Blood Trail
They seemed pleased she was so quick on the uptake. "It must be frustrating. ..."
Marie shrugged. "It's not so bad."
"Don't you ever want to tell people what you can do? Show them your other shape?"
Stuart's growl sounded very loud and very menacing in the shocked silence that followed. The girls looked as though she'd suggested something obscene. "Okay. I guess not." Don't judge them by human standards. Try to remember that. "What about special friends?"
Storm and Cloud were unreadable. Marie and Jennifer looked puzzled. "Boyfriends?"
Both girls wrinkled their noses in identical expressions of disgust.
"Humans don't smell right," Stuart explained, shortly. "That sort of thing never happens."
"They don't smell right?"
"No."
Vicki decided to leave it at that. She really wasn't up for a discussion of werewolf breeding criteria, not at this hour of the night. There were, however, two things that had to be covered.
The first still made Vicki uncomfortable and, in almost a year of working for herself, she hadn't come up with a less than blunt way of bringing it up. "About my fee. ..."
"We can pay it," Stuart told her and only nodded when she mentioned the amount.
"All right, then," she laced her fingers together and stared into the pattern thus formed for a moment, "one more thing. When I find whoever is doing this, what then? We can't take him to court. He can't be held accountable for murder under the law without giving away the existence of your people."
Stuart smiled and, in spite of the heat, Vicki felt a chill run up and down her back. "He will be accountable to our law. To pack law."
"Revenge, then?"
"Why not? He's killed two of us for no reason, no cause. Who has better right to be judge and jury?"
Who indeed?
"There's no other way to stop him from killing again," Henry said quietly. He thought he understood Vicki's hesitation, if only in the abstract. Ethics formed in the sixteenth century had an easier time with justice over law than ethics formed in the twentieth.
What it came down to, Vicki realized, was a question of whose life had more value; the people here in this room or the maniac, singular or collective, who was picking them off one by one? Put like that, it didn't seem to be such a difficult question.
"The three people you have, then, I'd like to check them out."
"We already checked," Donald began but Stuart cut him off.
"It's too late to do anything tonight. We'll get you the information tomorrow."
As Vicki had already been told, they'd attempted to deal with this themselves after Nadine's twin had been shot. She wasn't surprised that they'd done some checking. She wished they hadn't; in her experience, amateurs only muddied the waters. "Did you find anything?"
Stuart sighed and ran both his hands back through his hair. "Only what we already knew; Dr.
Dixon is a very old man who hasn't betrayed us in over forty years and isn't likely to start now.
Arthur Fortrin went north at the end of July and won't be back until Labor Day weekend.
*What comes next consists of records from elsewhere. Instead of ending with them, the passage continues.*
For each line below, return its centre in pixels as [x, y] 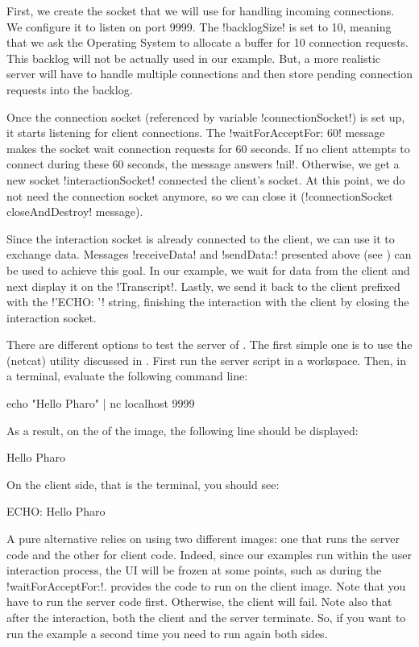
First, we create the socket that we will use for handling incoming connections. [201, 10]
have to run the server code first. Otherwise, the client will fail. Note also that [199, 601]
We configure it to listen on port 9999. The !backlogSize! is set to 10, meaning [199, 26]
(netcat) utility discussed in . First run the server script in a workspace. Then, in [207, 360]
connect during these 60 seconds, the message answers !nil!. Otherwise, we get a [203, 164]
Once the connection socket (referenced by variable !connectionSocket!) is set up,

And Colin's partner, Barry, had both the skill and the opportunity."
Vicki tapped her pen against the paper. "That doesn't look good for Barry."
"No," Stuart agreed. "It doesn't."
"Hey, Colin! Wait a minute. ..."
Colin sighed and leaned against the open door of the truck. There really wasn't anything else he could do; leaping inside and roaring off in a cloud of exhaust fumes would certainly not make things any better. He watched his partner cross the dark parking lot, weaving his way around the scattered cars belonging to the midnight shift, brows drawn down into a deep vee, looking very much like a man who wanted some answers. Exactly the situation Colin had been trying to avoid.
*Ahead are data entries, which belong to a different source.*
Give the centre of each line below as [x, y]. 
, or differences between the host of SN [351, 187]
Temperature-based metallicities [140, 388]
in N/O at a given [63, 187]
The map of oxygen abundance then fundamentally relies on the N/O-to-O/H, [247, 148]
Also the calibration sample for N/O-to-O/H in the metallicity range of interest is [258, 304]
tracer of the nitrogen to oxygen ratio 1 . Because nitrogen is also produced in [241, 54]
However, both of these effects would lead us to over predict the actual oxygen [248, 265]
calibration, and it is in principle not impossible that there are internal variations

"What is with you, Heerkens?" Barry Wu rocked to a halt and glared. A line of water dribbled down his face from his wet hair and he swiped at it angrily. "First you act like a grade A asshole all shift, then you slink out while I'm in the shower without so much as a 'See you tomorrow,' or a 'Go fuck yourself.' "
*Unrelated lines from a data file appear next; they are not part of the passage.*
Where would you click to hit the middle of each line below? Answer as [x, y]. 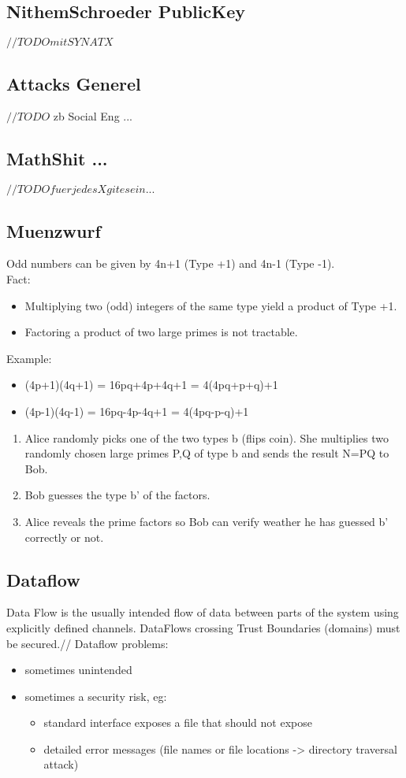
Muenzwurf [54, 230]
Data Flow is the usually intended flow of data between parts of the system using [203, 612]
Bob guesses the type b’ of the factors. [117, 495]
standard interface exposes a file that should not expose [178, 722]
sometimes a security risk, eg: [96, 696]
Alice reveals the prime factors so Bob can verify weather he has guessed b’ [207, 521]
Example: [29, 358]
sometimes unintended [78, 670]

"You're my partner, Barry, you're not my mate." As an attempt to lighten the mood, it was a dismal failure; Colin could still smell the anger. He did his best not to react to it, catching the growl in his throat before it rose to an audible level.
"That's right, your partner - let's set aside the fact I thought I was your friend - and as your partner I have a right to know what it is that's got you tied in knots."